- [GIVEN DATA]:
Content starts
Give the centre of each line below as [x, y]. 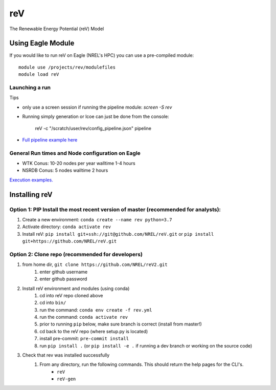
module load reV [39, 75]
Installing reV [31, 194]
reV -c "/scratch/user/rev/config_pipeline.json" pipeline [93, 128]
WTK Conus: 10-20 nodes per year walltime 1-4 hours [79, 163]
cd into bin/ [53, 303]
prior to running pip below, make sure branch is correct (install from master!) [121, 324]
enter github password [63, 279]
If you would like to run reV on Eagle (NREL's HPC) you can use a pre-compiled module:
Content ends
- [WORK TASK]:
Set down each entry above exactly as it appears. Omit the pictures.

- [EXERCISE OUTPUT]:
Give the centre of each line below as [x, y]. 
module load reV [39, 75]
Installing reV [31, 194]
reV -c "/scratch/user/rev/config_pipeline.json" pipeline [93, 128]
WTK Conus: 10-20 nodes per year walltime 1-4 hours [79, 163]
cd into bin/ [53, 303]
prior to running pip below, make sure branch is correct (install from master!) [121, 324]
enter github password [63, 279]
If you would like to run reV on Eagle (NREL's HPC) you can use a pre-compiled module:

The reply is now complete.